Western Australia part 5: Kununurra, Lake Argyle, Wyndam and the journey home: 25th – 27th September 2017   Leave a comment

This is the fifth and final post about my trip Western Australia in September 2017. In addition I initially uploaded a post about our visit to Christmas Island.

The post covers the last two and a half days based in Kununurra where visited areas close to the town, Lake Argyle and the outskirts of Wyndham.

 

On the first morning in the Kununurra area we took a boat trip on Lake Argyle. Compared to the birding we had been doing onshore, it was relaxing and cool.

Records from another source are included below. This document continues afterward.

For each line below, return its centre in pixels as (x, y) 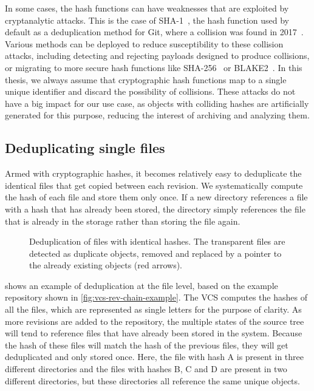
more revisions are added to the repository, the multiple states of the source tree (155, 321)
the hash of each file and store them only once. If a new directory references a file (156, 197)
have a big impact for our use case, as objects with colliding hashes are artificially (157, 103)
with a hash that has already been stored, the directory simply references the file (155, 209)
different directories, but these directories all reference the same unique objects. (152, 380)
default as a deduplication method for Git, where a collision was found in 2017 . (154, 32)
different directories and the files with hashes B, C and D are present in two (146, 369)
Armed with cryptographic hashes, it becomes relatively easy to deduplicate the (153, 173)

A most pleasant experience. Lake Argyle is a man-made reservoir a short distance from the town and is one of the largest bodies of freshwater in Australia.

 

We expected to see Little Pied Cormorants …

 

… and Australian Darters …

 

…. but were not expecting a Black Bittern, a species normally confined to dense waterside vegetation and not rocky slopes.

 

The shallow, vegetated areas were full of birds: Magpie Geese, Wandering  Whistling Duck, Glossy Ibis, Pied Heron and Intermediate Egret in this photo alone.

 

The boat took us near an island where a pair of Black-necked Storks were nesting.

 

The male (identified by its dark iris) was on the nest ….

 

…. and hunkered down as we passed.

 

The female, with a yellow iris, was feeding nearby.

 

In the waterside vegetation we had good views of a Baillon’s Crake (a bird that occurs in Europe and may even have bred in Britain, but is normally very hard to see) …

 

… and the rather more showy White-browed Crake, which occurs in much of SE Asia, New Guinea, northern Australia and some Pacific islands.

 

Comb-crested Jacanas showed off their combs …

 

…. whilst White-breasted Woodswallows collected nesting material.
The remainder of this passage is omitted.